◆ Problem: None of the pictures should be copied, though every line of the listing must be printed exactly.

◆ Dataset:
= Beginning of Section =
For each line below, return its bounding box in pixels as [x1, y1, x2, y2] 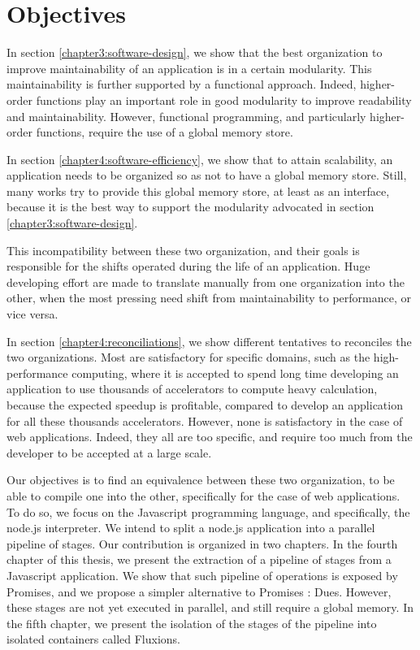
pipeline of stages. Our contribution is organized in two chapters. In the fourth [6, 535, 398, 552]
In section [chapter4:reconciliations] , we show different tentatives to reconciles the [6, 332, 412, 349]
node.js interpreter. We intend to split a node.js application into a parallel [6, 519, 375, 536]
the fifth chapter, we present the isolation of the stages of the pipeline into [6, 614, 377, 631]
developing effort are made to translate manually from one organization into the [6, 273, 405, 290]
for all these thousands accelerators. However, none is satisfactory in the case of [6, 412, 403, 429]
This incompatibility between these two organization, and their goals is [6, 241, 360, 258]
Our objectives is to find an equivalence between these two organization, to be [6, 471, 395, 488]
= End of Section =
◆ Result of the exercise:
For each line below, return its bounding box in pixels as [x1, y1, x2, y2] 
pipeline of stages. Our contribution is organized in two chapters. In the fourth [6, 535, 398, 552]
In section [chapter4:reconciliations] , we show different tentatives to reconciles the [6, 332, 412, 349]
node.js interpreter. We intend to split a node.js application into a parallel [6, 519, 375, 536]
the fifth chapter, we present the isolation of the stages of the pipeline into [6, 614, 377, 631]
developing effort are made to translate manually from one organization into the [6, 273, 405, 290]
for all these thousands accelerators. However, none is satisfactory in the case of [6, 412, 403, 429]
This incompatibility between these two organization, and their goals is [6, 241, 360, 258]
Our objectives is to find an equivalence between these two organization, to be [6, 471, 395, 488]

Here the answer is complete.